Provided records:

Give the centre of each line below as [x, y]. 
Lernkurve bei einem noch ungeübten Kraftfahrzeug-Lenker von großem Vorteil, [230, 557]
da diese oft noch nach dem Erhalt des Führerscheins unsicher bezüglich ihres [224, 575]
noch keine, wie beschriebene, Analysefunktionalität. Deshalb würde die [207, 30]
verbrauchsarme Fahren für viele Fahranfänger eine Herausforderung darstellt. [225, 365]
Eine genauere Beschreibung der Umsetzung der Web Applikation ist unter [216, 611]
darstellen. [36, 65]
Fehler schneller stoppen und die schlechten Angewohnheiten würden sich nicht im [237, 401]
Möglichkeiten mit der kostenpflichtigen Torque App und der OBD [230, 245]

Work to complete:
What are the lines from the one containing "Fehler schneller stoppen" to the end of the material above? Return them exactly, and only them.

Problem solution:
Fehler schneller stoppen und die schlechten Angewohnheiten würden sich nicht im [237, 401]
Möglichkeiten mit der kostenpflichtigen Torque App und der OBD [230, 245]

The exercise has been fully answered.